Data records
Start of Block
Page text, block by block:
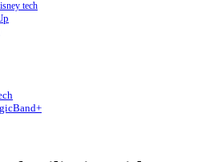
tech
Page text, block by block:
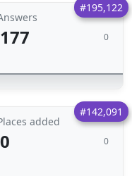
#195,122
177 0
#142,091
added
0 0
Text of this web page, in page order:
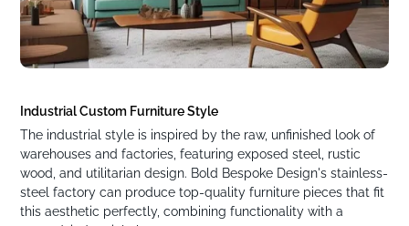
Industrial Custom Furniture Style
The industrial style is inspired by the raw, unfinished look of
warehouses and factories, featuring exposed steel, rustic
wood, and utilitarian design. Bold Bespoke Design's stainless-
steel factory can produce top-quality furniture pieces that fit
this aesthetic perfectly, combining functionality with a
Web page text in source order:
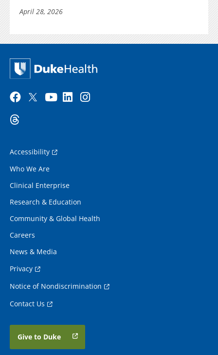
April 28, 2026
Accessibility
Who We Are
Clinical Enterprise
Research & Education
Community & Global Health
Careers
News & Media
Privacy
Notice of Nondiscrimination
Contact Us
Give to Duke
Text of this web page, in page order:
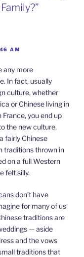
o
e
AM
any more
In fact, usually
culture, whether
or Chinese living in
you end up
the new culture,
fairly Chinese
traditions thrown in
on a full Western
felt silly.
don’t have
for many of us
traditions are
— aside
and the vows
traditions that
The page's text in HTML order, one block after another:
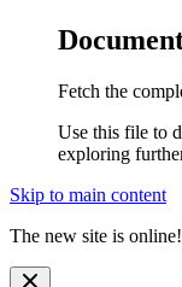
Fetch the
Use this file to
exploring
Skip to main content
The new site is
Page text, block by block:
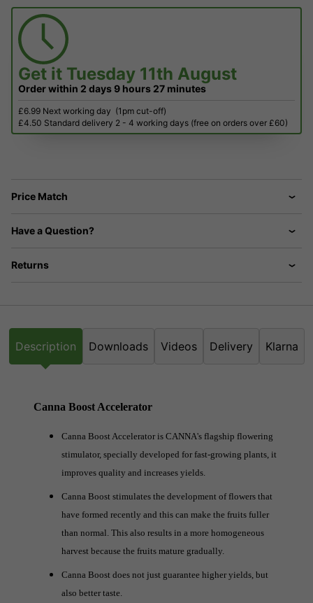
End of Block
__Action item__:
Please reproduce the entries from above exactly; images are not part of the copy.

__Answer box__:
Page text, block by block:
tech
Page text, block by block:
#195,122
177 0
#142,091
added
0 0
Text of this web page, in page order:
Industrial Custom Furniture Style
The industrial style is inspired by the raw, unfinished look of
warehouses and factories, featuring exposed steel, rustic
wood, and utilitarian design. Bold Bespoke Design's stainless-
steel factory can produce top-quality furniture pieces that fit
this aesthetic perfectly, combining functionality with a
Web page text in source order:
April 28, 2026
Accessibility
Who We Are
Clinical Enterprise
Research & Education
Community & Global Health
Careers
News & Media
Privacy
Notice of Nondiscrimination
Contact Us
Give to Duke
Text of this web page, in page order:
o
e
AM
any more
In fact, usually
culture, whether
or Chinese living in
you end up
the new culture,
fairly Chinese
traditions thrown in
on a full Western
felt silly.
don’t have
for many of us
traditions are
— aside
and the vows
traditions that
The page's text in HTML order, one block after another:
Fetch the
Use this file to
exploring
Skip to main content
The new site is
Page text, block by block:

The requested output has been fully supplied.